Kierkegaard agreed with Lessing, a German dynamist, that truth lies in the search for an object, not in the object sought. It is another case of “act accomplishing itself.” If God held truth in one hand and the eternal pursuit of it in the other, He would choose the second hand according to Lessing. Religious truth concerns the individual and the individual alone, and it is the personal mode of appropriation, the process of realization, the subjective dynamism that counts. Of Lessing, Kierkegaard writes approvingly. But if we are constantly occupied in the immanent striving of our own subjectivity, how are we to ascend to knowledge of a transcendent God whom traditional thought declares to be known even by reason.
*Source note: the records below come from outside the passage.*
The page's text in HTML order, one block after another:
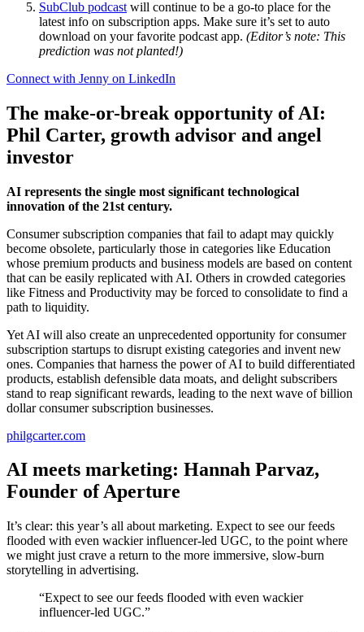
SubClub podcast will continue to be a go-to place for the
latest info on subscription apps. Make sure it’s set to auto
download on your favorite podcast app. (Editor’s note: This
prediction was not planted!)
Connect with Jenny on LinkedIn
The make-or-break opportunity of AI:
Phil Carter, growth advisor and angel
investor
AI represents the single most significant technological
innovation of the 21st century.
Consumer subscription companies that fail to adapt may quickly
become obsolete, particularly those in categories like Education
whose premium products and business models are based on content
that can be easily replicated with AI. Others in crowded categories
like Fitness and Productivity may be forced to consolidate to find a
path to liquidity.
Yet AI will also create an unprecedented opportunity for consumer
subscription startups to disrupt existing categories and invent new
ones. Companies that harness the power of AI to build differentiated
products, establish defensible data moats, and delight subscribers
stand to reap significant rewards, leading to the next wave of billion
dollar consumer subscription businesses.
philgcarter.com
AI meets marketing: Hannah Parvaz,
Founder of Aperture
It’s clear: this year’s all about marketing. Expect to see our feeds
flooded with even wackier influencer-led UGC, to the point where
we might just crave a return to the more immersive, slow-burn
storytelling in advertising.
“Expect to see our feeds flooded with even wackier
influencer-led UGC.”
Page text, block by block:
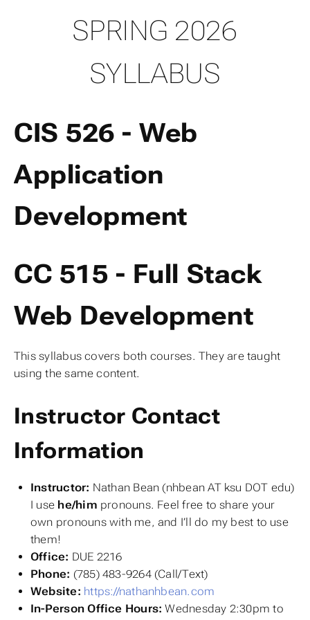
SPRING 2026
SYLLABUS
CIS 526 - Web
Application
Development
CC 515 - Full Stack
Web Development
This syllabus covers both courses. They are taught
using the same content.
Instructor Contact
Information
Instructor: Nathan Bean (nhbean AT ksu DOT edu)
I use he/him pronouns. Feel free to share your
own pronouns with me, and I’ll do my best to use
them!
Office: DUE 2216
Phone: (785) 483-9264 (Call/Text)
Website: https://nathanhbean.com
In-Person Office Hours: Wednesday 2:30pm to
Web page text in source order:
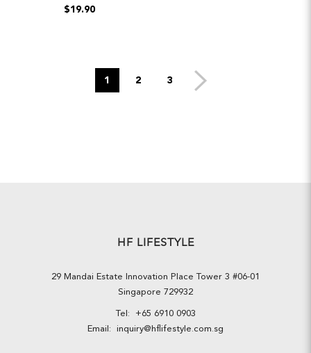
$19.90
1 2 3
HF LIFESTYLE
29 Mandai Estate Innovation Place Tower 3 #06-01
Singapore 729932
Tel: +65 6910 0903
Email: inquiry@hflifestyle.com.sg
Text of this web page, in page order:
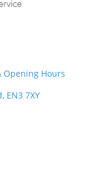
Opening Hours
EN3 7XY
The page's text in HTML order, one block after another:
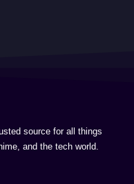
source for all things
and the tech world.
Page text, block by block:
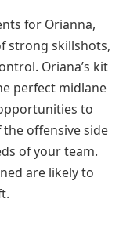
for Orianna,
strong skillshots,
Oriana’s kit
perfect midlane
to
offensive side
of your team.
are likely to
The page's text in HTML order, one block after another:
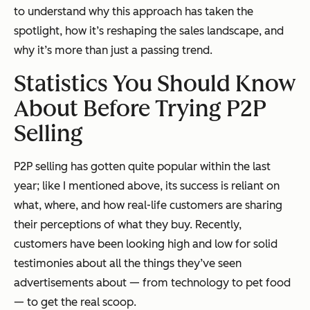
to understand why this approach has taken the
spotlight, how it’s reshaping the sales landscape, and
why it’s more than just a passing trend.
Statistics You Should Know
About Before Trying P2P
Selling
P2P selling has gotten quite popular within the last
year; like I mentioned above, its success is reliant on
what, where, and how real-life customers are sharing
their perceptions of what they buy. Recently,
customers have been looking high and low for solid
testimonies about all the things they’ve seen
advertisements about — from technology to pet food
— to get the real scoop.
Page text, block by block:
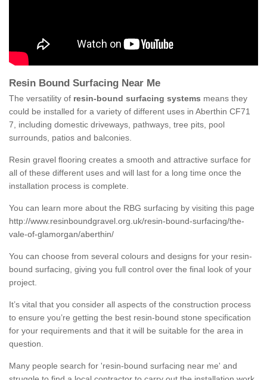
Resin Bound Surfacing Near Me
The versatility of resin-bound surfacing systems means they
could be installed for a variety of different uses in Aberthin CF71
7, including domestic driveways, pathways, tree pits, pool
surrounds, patios and balconies.
Resin gravel flooring creates a smooth and attractive surface for
all of these different uses and will last for a long time once the
installation process is complete.
You can learn more about the RBG surfacing by visiting this page
http://www.resinboundgravel.org.uk/resin-bound-surfacing/the-
vale-of-glamorgan/aberthin/
You can choose from several colours and designs for your resin-
bound surfacing, giving you full control over the final look of your
project.
It’s vital that you consider all aspects of the construction process
to ensure you’re getting the best resin-bound stone specification
for your requirements and that it will be suitable for the area in
question.
Many people search for 'resin-bound surfacing near me' and
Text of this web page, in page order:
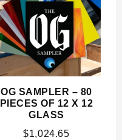
OG SAMPLER – 80
PIECES OF 12 X 12
GLASS
$1,024.65
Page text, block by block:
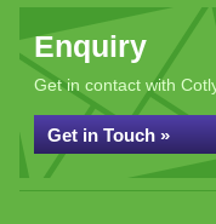
Enquiry
Get in contact with
Get in Touch »
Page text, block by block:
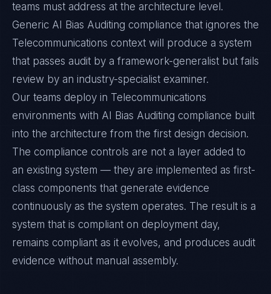
teams must address at the architecture level.
Generic AI Bias Auditing compliance that ignores the
Telecommunications context will produce a system
that passes audit by a framework-generalist but fails
review by an industry-specialist examiner.
Our teams deploy in Telecommunications
environments with AI Bias Auditing compliance built
into the architecture from the first design decision.
The compliance controls are not a layer added to
an existing system — they are implemented as first-
class components that generate evidence
continuously as the system operates. The result is a
system that is compliant on deployment day,
remains compliant as it evolves, and produces audit
evidence without manual assembly.
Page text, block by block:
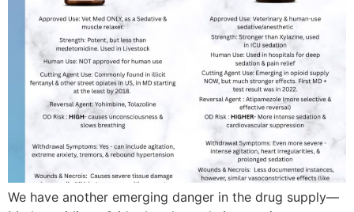
We have another emerging danger in the drug supply—
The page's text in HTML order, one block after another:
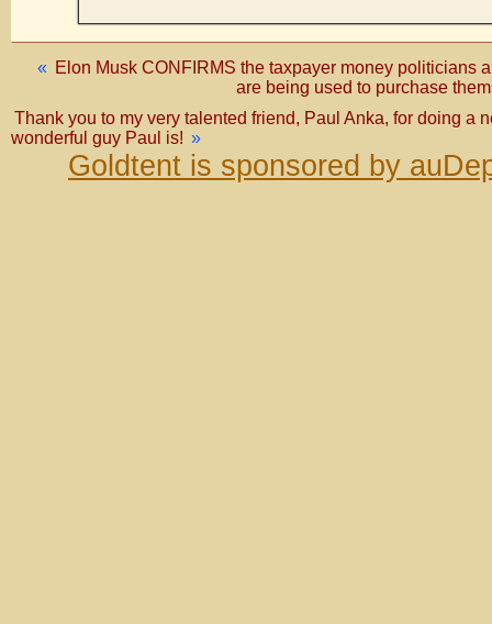
« Elon Musk CONFIRMS the taxpayer money politicians
are being used to purchase
Thank you to my very talented friend, Paul Anka, for doing a
wonderful guy Paul is! »
Goldtent is sponsored by
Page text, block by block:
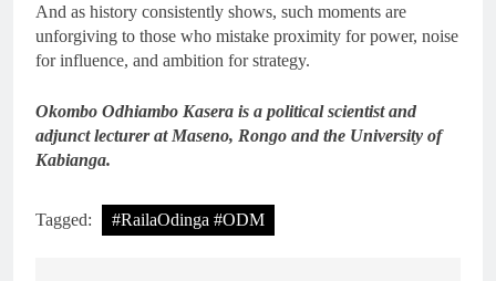
And as history consistently shows, such moments are
unforgiving to those who mistake proximity for power, noise
for influence, and ambition for strategy.
Okombo Odhiambo Kasera is a political scientist and
adjunct lecturer at Maseno, Rongo and the University of
Kabianga.
Tagged: #RailaOdinga #ODM
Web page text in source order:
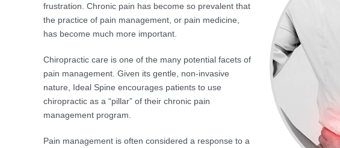
frustration. Chronic pain has become so prevalent that
the practice of pain management, or pain medicine,
has become much more important.
Chiropractic care is one of the many potential facets of
pain management. Given its gentle, non-invasive
nature, Ideal Spine encourages patients to use
chiropractic as a “pillar” of their chronic pain
management program.
Pain management is often considered a response to a
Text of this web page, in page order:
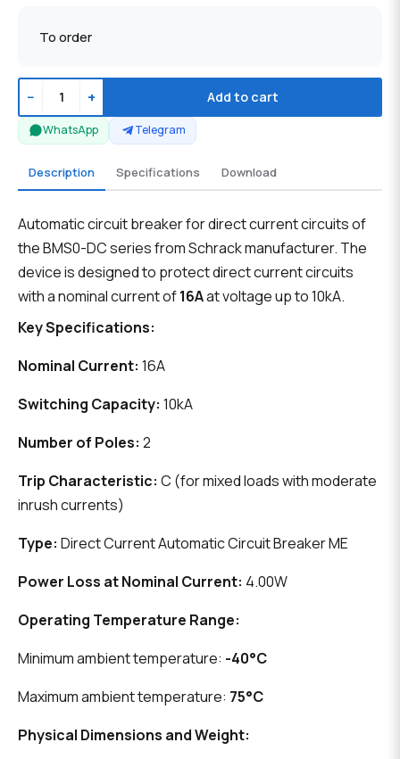
To order
− + Add to cart
WhatsApp Telegram
Description Specifications Download
Automatic circuit breaker for direct current circuits of
the BMS0-DC series from Schrack manufacturer. The
device is designed to protect direct current circuits
with a nominal current of16Aat voltage up to 10kA.
Key Specifications:
Nominal Current: 16A
Switching Capacity: 10kA
Number of Poles: 2
Trip Characteristic: C (for mixed loads with moderate
inrush currents)
Type: Direct Current Automatic Circuit Breaker ME
Power Loss at Nominal Current: 4.00W
Operating Temperature Range:
Minimum ambient temperature: -40°C
Maximum ambient temperature: 75°C
Physical Dimensions and Weight:
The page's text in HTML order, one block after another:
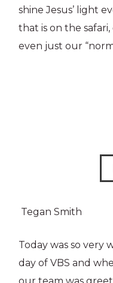
shine Jesus’ light
that is on the
even just our
Tegan Smith
Today was so very
day of VBS and
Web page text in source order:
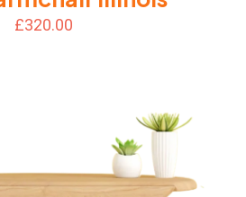
£320.00
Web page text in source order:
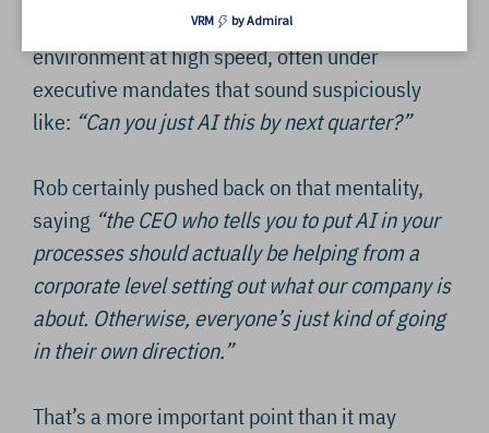
permanent. AI is now being dropped into that
environment at high speed, often under
executive mandates that sound suspiciously
like: “Can you just AI this by next quarter?”
Rob certainly pushed back on that mentality,
saying “the CEO who tells you to put AI in your
processes should actually be helping from a
corporate level setting out what our company is
about. Otherwise, everyone’s just kind of going
in their own direction.”
That’s a more important point than it may
VRM by Admiral
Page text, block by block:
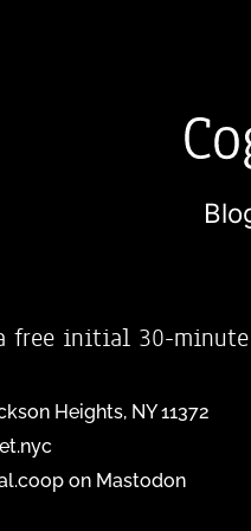
free initial 30-
Heights, NY 11372
on Mastodon
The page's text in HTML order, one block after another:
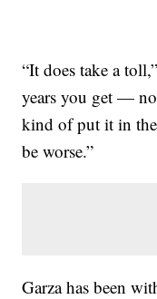
“It does take a
years you get —
kind of put it in
be worse.”
Garza has been
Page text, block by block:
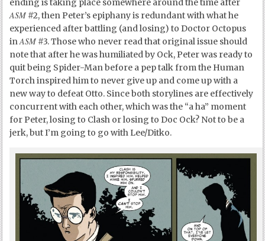
ending is taking place somewhere around the time after
ASM #2, then Peter’s epiphany is redundant with what he
experienced after battling (and losing) to Doctor Octopus
inASM #3. Those who never read that original issue should
note that after he was humiliated by Ock, Peter was ready to
quit being Spider-Man before a pep talk from the Human
Torch inspired him to never give up and come up with a
new way to defeat Otto. Since both storylines are effectively
concurrent with each other, which was the “a ha” moment
for Peter, losing to Clash or losing to Doc Ock? Not to be a
jerk, but I’m going to go with Lee/Ditko.

Lessing and Kierkegaard declare in typical fashion that there is no bridge between historical, finite knowledge and God’s existence and nature. This gap can only be crossed by a “leap.” Faith is a completely irrational experience, and yet it is, paradoxically, the highest duty of a Christian. Though as Thomte observes, it is not a spontaneous belief, faith is nevertheless something blind, immediate, and decisive. It has the character of an “act of resignation.” It is unmediated and a-intellectual, much like Kant’s proof for the existence of God. Nature makes no leaps, according to the maxim of Leibniz. But faith, according to Kierkegaard must do so in a radical way. Idea-Men of Today by Vincent Edward Smith 1950 p. 254-255
Like Dostoevsky, Kierkegaard, who plays an important role in the spiritual struggle for meaning on the part of the modern writer, cast off the bondage of logic and the tyranny of science. By means of the dialectic of "the leap," he attempted to transcend both the aesthetic and the ethical stages. Completely alone, cut off from his fellow-men, the individual realizes his own nothingness as the preliminary condition for embracing the truth of God. Only when man becomes aware of his own non-entity — an experience that is purely subjective and incommunicable — does he recover his real self and stand in the presence of God. This is the mystique which has been rediscovered by twentieth-century man, the leap from outwardness to inwardness, from rationalism to subjectivity, the revelation, that is ineffable, of the reality of the Absolute. Literature and Religion: a Study in Conflict 1960 by Charles Irving Glicksberg p. 12

The leap into sin and into faith

Kierkegaard describes "the leap" using the famous story of Adam and Eve, particularly Adam's qualitative leap into sin. Adam's leap signifies a change from one quality to another, mainly the quality of possessing no sin to the quality of possessing sin. Kierkegaard maintains that the transition from one quality to another can take place only by a "leap" (Thomte 232). When the transition happens, one moves directly from one state to the other, never possessing both qualities. "The moment is related to the transition of the one to the many, of the many to the one, of likeness to unlikeness, and that it is the moment in which there is neither one nor many, neither a being determined nor a being combined."(Thomte Note 82-85). "In the Moment man becomes conscious that he is born; for his antecedent state, to which he may not cling, was one of non-being. In the Moment man also becomes conscious of the new birth, for his antecedent state was one of non-being."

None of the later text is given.